Une réélection et un début de mandat aussitôt affrontés au confinement entré en vigueur au surlendemain du scrutin, et depuis lors aux difficiles péripéties et aléas du déconfinement et de l’épidémie qui se poursuit…

Partout, les élus ont soudain dû faire front, au milieu d’un combat ardu, dans une situation  méconnue, inquiétante, insaisissable parfois…

Christian Troadec a donc bien voulu revenir pour «Regard d’Espérance»  sur cette étrange période, la façon dont il l’a vécue – tant dans ses responsabilités que personnellement – sur les pensées qu’elle suscite en lui, les leçons qu’il en retire, et bien sûr les projets qu’avec son équipe il nourrit pour Carhaix ; ses espoirs et desseins pour le Centre-Bretagne, la Bretagne…

Un propos que la gravité de l’époque teinte d’une profondeur particulière, et jalonne de réflexions sur la destinée humaine, la société des hommes, le sens des actions et des choses…


Et maintenant ?
L’évolution du monde où nous vivons est tellement rapide, et souvent surprenante, qu’il est difficile d’en cerner les effets… 
Et pourtant, pour ne pas subir et devenir semblable «aux moutons de Panurge», il est impératif de s’arrêter de temps à autre, de se soustraire au flot débordant des informations, des nouvelles, des commentaires de toutes sortes, des analyses orientées ou subjectives… de découvrir les «fake news» (les fausses informations) et même les approches qui se veulent objectives mais qui ne sont que des opinions. Les médias rivalisent d’immédiateté et de sensationnalisme, oubliant qu’informer, c’est d’abord dire la vérité…
Alors, en cet automne 2020, où en est-on, d’autant plus que l’épidémie en cours a «tout bousculé» dans le monde entier… et donc également en notre région de Bretagne.
Vous êtes, depuis des années, un observateur attentif et privilégié de notre ville et du Centre Bretagne, un élu de longue date aux responsabilités multiples…
A notre question vaste et peut-être simpliste : «et maintenant», que répondez-vous ?

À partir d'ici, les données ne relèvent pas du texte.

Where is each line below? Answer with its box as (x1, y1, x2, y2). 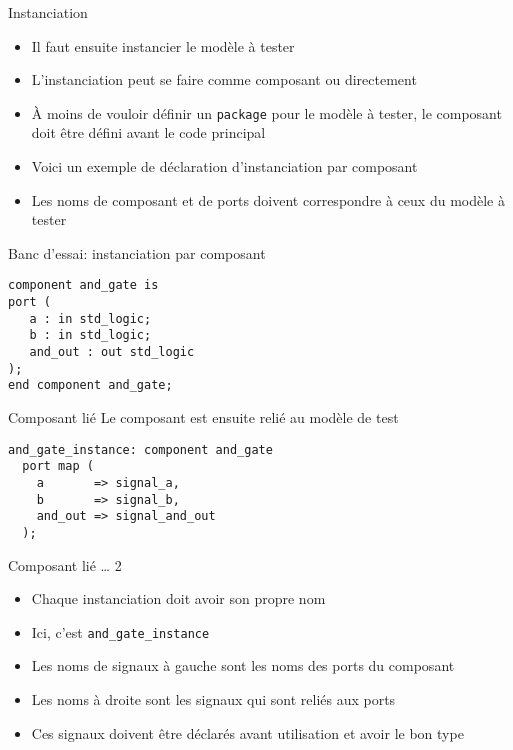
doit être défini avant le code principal (31, 122, 266, 143)
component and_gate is (8, 278, 159, 293)
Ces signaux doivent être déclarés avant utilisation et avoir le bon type (31, 722, 464, 743)
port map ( (22, 459, 94, 474)
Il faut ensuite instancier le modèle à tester (31, 35, 295, 56)
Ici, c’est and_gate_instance (31, 621, 210, 642)
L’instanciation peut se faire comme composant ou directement (31, 69, 417, 90)
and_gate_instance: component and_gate (8, 442, 273, 457)

«En revenant un peu en arrière, je parlerais tout d’abord du choc que cela a été: chacun s’est trouvé, du jour au lendemain, «confiné», dans une vie qui était presque à l’arrêt, du moins dans ses activités! Personne ne l’avait prévu.

D’autant plus que l’on avait eu un regard un peu condescendant sur  l’étranger, sur les pays qui confinaient – comme dans la ville de Wuhan où serait née l’épidémie… Je m’étais dit qu’il n’y avait qu’en Chine que l’on pouvait voir ce genre de choses ! Mais, quelques mois plus tard, c’était la même chose en Europe, en France, en Bretagne… Cela a donc été une sorte de sidération !

Je me souviens avoir vu une espèce de panique dans le regard des gens le soir où le premier ministre a annoncé la fermeture des commerces! On entrait dans quelque chose d’inconnu et d’inquiétant…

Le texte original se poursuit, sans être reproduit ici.